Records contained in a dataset
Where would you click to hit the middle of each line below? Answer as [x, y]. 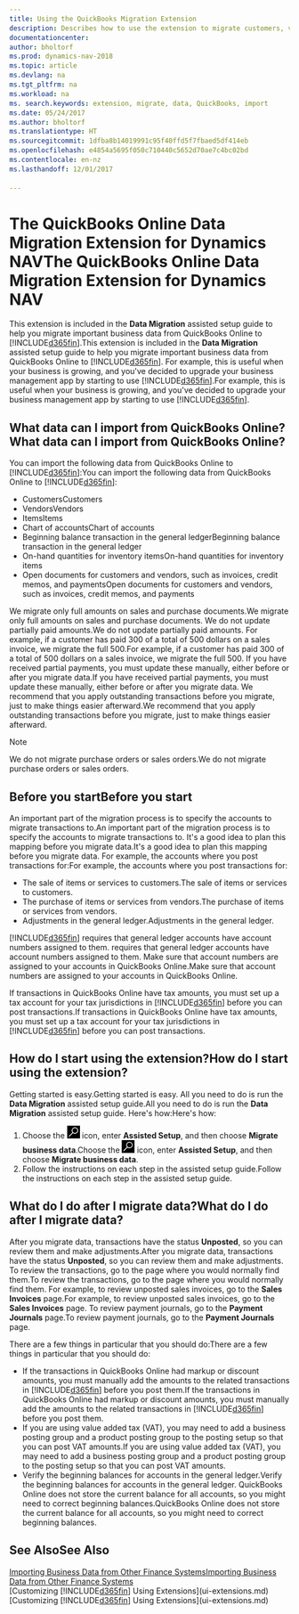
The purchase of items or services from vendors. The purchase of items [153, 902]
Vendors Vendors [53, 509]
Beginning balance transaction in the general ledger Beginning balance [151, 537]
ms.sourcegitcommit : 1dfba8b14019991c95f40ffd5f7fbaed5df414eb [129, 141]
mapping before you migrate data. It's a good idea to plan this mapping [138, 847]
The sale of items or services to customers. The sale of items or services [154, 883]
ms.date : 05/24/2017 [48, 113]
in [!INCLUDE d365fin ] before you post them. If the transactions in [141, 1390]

...

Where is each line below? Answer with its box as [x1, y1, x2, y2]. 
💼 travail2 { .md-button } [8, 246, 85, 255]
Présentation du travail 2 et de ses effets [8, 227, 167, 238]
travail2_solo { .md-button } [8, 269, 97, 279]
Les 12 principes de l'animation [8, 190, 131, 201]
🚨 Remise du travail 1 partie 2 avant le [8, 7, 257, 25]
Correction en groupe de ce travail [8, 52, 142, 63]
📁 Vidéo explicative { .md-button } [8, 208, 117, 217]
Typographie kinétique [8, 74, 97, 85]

--

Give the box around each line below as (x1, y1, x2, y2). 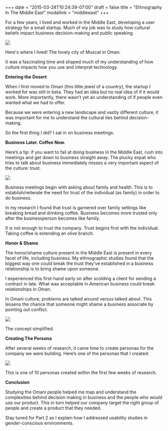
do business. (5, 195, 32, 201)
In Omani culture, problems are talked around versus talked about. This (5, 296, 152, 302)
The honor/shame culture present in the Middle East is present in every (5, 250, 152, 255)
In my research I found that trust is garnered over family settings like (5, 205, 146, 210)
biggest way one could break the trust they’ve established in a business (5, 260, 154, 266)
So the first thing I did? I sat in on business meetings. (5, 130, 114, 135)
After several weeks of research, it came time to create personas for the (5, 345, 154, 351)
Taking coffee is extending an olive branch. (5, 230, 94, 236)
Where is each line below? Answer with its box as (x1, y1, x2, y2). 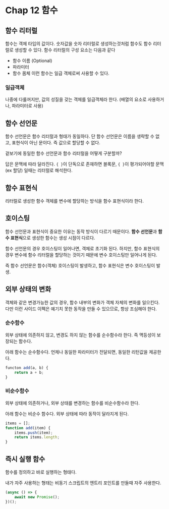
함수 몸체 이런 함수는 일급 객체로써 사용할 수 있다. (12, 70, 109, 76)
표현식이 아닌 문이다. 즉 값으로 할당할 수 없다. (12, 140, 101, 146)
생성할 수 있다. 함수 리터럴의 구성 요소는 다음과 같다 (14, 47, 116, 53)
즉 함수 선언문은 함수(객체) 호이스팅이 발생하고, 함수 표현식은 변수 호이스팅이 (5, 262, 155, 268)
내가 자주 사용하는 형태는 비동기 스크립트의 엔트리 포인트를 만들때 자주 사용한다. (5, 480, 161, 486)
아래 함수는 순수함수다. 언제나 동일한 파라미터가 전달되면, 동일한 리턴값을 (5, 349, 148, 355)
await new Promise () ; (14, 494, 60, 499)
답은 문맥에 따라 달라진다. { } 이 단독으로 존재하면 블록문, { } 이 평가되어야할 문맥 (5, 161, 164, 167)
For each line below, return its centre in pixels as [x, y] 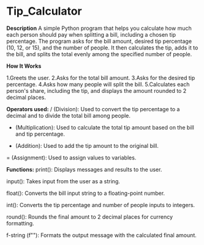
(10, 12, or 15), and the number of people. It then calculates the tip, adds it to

* WHAT IS EXPECTED *
Beginning with the line above that has "생성할 수 있다. 함수" and going on through the line that has "(10, 12, or", retype every line exactly and add nothing else; drop the pictures.

* RESPONSE TO THE TASK *
생성할 수 있다. 함수 리터럴의 구성 요소는 다음과 같다 (14, 47, 116, 53)
즉 함수 선언문은 함수(객체) 호이스팅이 발생하고, 함수 표현식은 변수 호이스팅이 (5, 262, 155, 268)
내가 자주 사용하는 형태는 비동기 스크립트의 엔트리 포인트를 만들때 자주 사용한다. (5, 480, 161, 486)
아래 함수는 순수함수다. 언제나 동일한 파라미터가 전달되면, 동일한 리턴값을 (5, 349, 148, 355)
await new Promise () ; (14, 494, 60, 499)
답은 문맥에 따라 달라진다. { } 이 단독으로 존재하면 블록문, { } 이 평가되어야할 문맥 (5, 161, 164, 167)
For each line below, return its centre in pixels as [x, y] 
(10, 12, or 15), and the number of people. It then calculates the tip, adds it to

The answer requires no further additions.